What you need to do: All of the data must be written out verbatim, with pictures excluded.

Records for the exercise:
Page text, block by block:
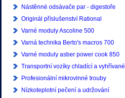
příslušenstvím
Nástěnné odsávače par - digestoře
Originál příslušenství Rational
Varné moduly Ascoline 500
Varná technika Berto's macros 700
Varné moduly asber power cook 850
Transportní vozíky chladící a vyhřívané
Profesionální mikrovlnné trouby
Samsung
Nízkoteplotní pečení a udržování
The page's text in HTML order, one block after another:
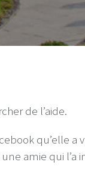
de l’aide.
qu’elle a
amie qui l’a
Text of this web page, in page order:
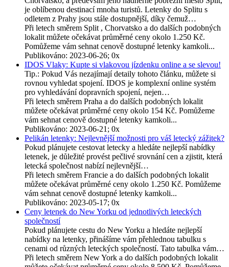
je oblíbenou destinací mnoha turistů. Letenky do Splitu s
odletem z Prahy jsou stále dostupnější, díky čemuž…
Při letech směrem Split , Chorvatsko a do dalších podobných
lokalit můžete očekávat průměrné ceny okolo 1.250 Kč.
Pomůžeme vám sehnat cenově dostupné letenky kamkoli...
Publikováno: 2023-06-26; 0x
IDOS Vlaky: Kupte si vlakovou jízdenku online a se slevou!
Tip.: Pokud Vás nezajímají detaily tohoto článku, můžete si
rovnou vyhledat spojení. IDOS je komplexní online systém
pro vyhledávání dopravních spojení, nejen…
Při letech směrem Praha a do dalších podobných lokalit
můžete očekávat průměrné ceny okolo 154 Kč. Pomůžeme
vám sehnat cenově dostupné letenky kamkoli...
Publikováno: 2023-06-21; 0x
Pelikán letenky: Nejlevnější možnosti pro váš letecký zážitek?
Pokud plánujete cestovat letecky a hledáte nejlepší nabídky
letenek, je důležité provést pečlivé srovnání cen a zjistit, která
letecká společnost nabízí nejlevnější…
Při letech směrem Francie a do dalších podobných lokalit
můžete očekávat průměrné ceny okolo 1.250 Kč. Pomůžeme
vám sehnat cenově dostupné letenky kamkoli...
Publikováno: 2023-05-17; 0x
Ceny letenek do New Yorku od jednotlivých leteckých
společností
Pokud plánujete cestu do New Yorku a hledáte nejlepší
nabídky na letenky, přinášíme vám přehlednou tabulku s
cenami od různých leteckých společností. Tato tabulka vám…
Při letech směrem New York a do dalších podobných lokalit
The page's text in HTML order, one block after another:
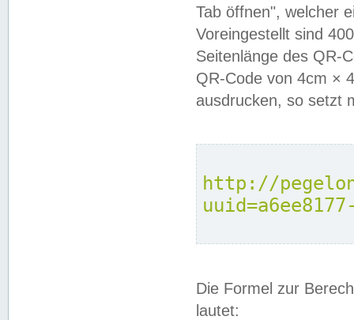
Tab öffnen", welcher
Voreingestellt sind
Seitenlänge des QR-
QR-Code von 4cm ×
ausdrucken, so setzt
http://
Die Formel zur
lautet:
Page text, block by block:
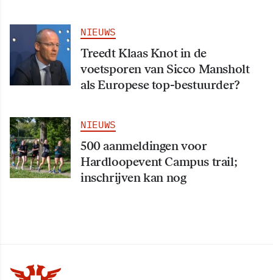
NIEUWS
Treedt Klaas Knot in de
voetsporen van Sicco Mansholt
als Europese top-bestuurder?
NIEUWS
500 aanmeldingen voor
Hardloopevent Campus trail;
inschrijven kan nog
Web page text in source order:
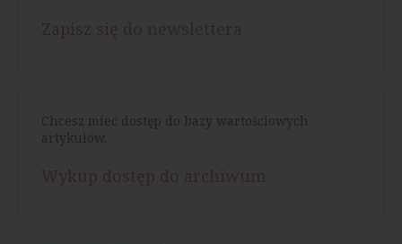
Chcesz mieć dostęp do bazy wartościowych
artykułów.
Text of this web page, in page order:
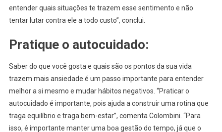
entender quais situações te trazem esse sentimento e não
tentar lutar contra ele a todo custo”, conclui.
Pratique o autocuidado:
Saber do que você gosta e quais são os pontos da sua vida
trazem mais ansiedade é um passo importante para entender
melhor a si mesmo e mudar hábitos negativos. “Praticar o
autocuidado é importante, pois ajuda a construir uma rotina que
traga equilíbrio e traga bem-estar”, comenta Colombini. “Para
isso, é importante manter uma boa gestão do tempo, já que o
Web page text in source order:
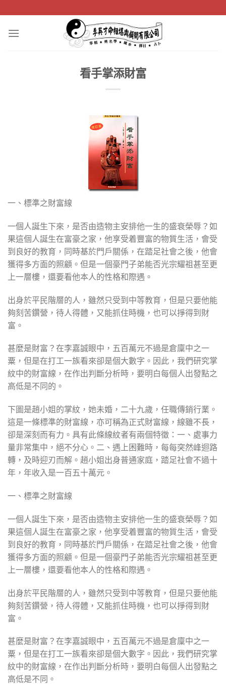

Expected output:
Page text, block by block:
příslušenstvím
Nástěnné odsávače par - digestoře
Originál příslušenství Rational
Varné moduly Ascoline 500
Varná technika Berto's macros 700
Varné moduly asber power cook 850
Transportní vozíky chladící a vyhřívané
Profesionální mikrovlnné trouby
Samsung
Nízkoteplotní pečení a udržování
The page's text in HTML order, one block after another:
de l’aide.
qu’elle a
amie qui l’a
Text of this web page, in page order:
je oblíbenou destinací mnoha turistů. Letenky do Splitu s
odletem z Prahy jsou stále dostupnější, díky čemuž…
Při letech směrem Split , Chorvatsko a do dalších podobných
lokalit můžete očekávat průměrné ceny okolo 1.250 Kč.
Pomůžeme vám sehnat cenově dostupné letenky kamkoli...
Publikováno: 2023-06-26; 0x
IDOS Vlaky: Kupte si vlakovou jízdenku online a se slevou!
Tip.: Pokud Vás nezajímají detaily tohoto článku, můžete si
rovnou vyhledat spojení. IDOS je komplexní online systém
pro vyhledávání dopravních spojení, nejen…
Při letech směrem Praha a do dalších podobných lokalit
můžete očekávat průměrné ceny okolo 154 Kč. Pomůžeme
vám sehnat cenově dostupné letenky kamkoli...
Publikováno: 2023-06-21; 0x
Pelikán letenky: Nejlevnější možnosti pro váš letecký zážitek?
Pokud plánujete cestovat letecky a hledáte nejlepší nabídky
letenek, je důležité provést pečlivé srovnání cen a zjistit, která
letecká společnost nabízí nejlevnější…
Při letech směrem Francie a do dalších podobných lokalit
můžete očekávat průměrné ceny okolo 1.250 Kč. Pomůžeme
vám sehnat cenově dostupné letenky kamkoli...
Publikováno: 2023-05-17; 0x
Ceny letenek do New Yorku od jednotlivých leteckých
společností
Pokud plánujete cestu do New Yorku a hledáte nejlepší
nabídky na letenky, přinášíme vám přehlednou tabulku s
cenami od různých leteckých společností. Tato tabulka vám…
Při letech směrem New York a do dalších podobných lokalit
The page's text in HTML order, one block after another:
Tab öffnen", welcher
Voreingestellt sind
Seitenlänge des QR-
QR-Code von 4cm ×
ausdrucken, so setzt
http://
Die Formel zur
lautet:
Page text, block by block:
NIEUWS
Treedt Klaas Knot in de
voetsporen van Sicco Mansholt
als Europese top-bestuurder?
NIEUWS
500 aanmeldingen voor
Hardloopevent Campus trail;
inschrijven kan nog
Web page text in source order:
Chcesz mieć dostęp do bazy wartościowych
artykułów.
Text of this web page, in page order:
entender quais situações te trazem esse sentimento e não
tentar lutar contra ele a todo custo”, conclui.
Pratique o autocuidado:
Saber do que você gosta e quais são os pontos da sua vida
trazem mais ansiedade é um passo importante para entender
melhor a si mesmo e mudar hábitos negativos. “Praticar o
autocuidado é importante, pois ajuda a construir uma rotina que
traga equilíbrio e traga bem-estar”, comenta Colombini. “Para
isso, é importante manter uma boa gestão do tempo, já que o
Web page text in source order:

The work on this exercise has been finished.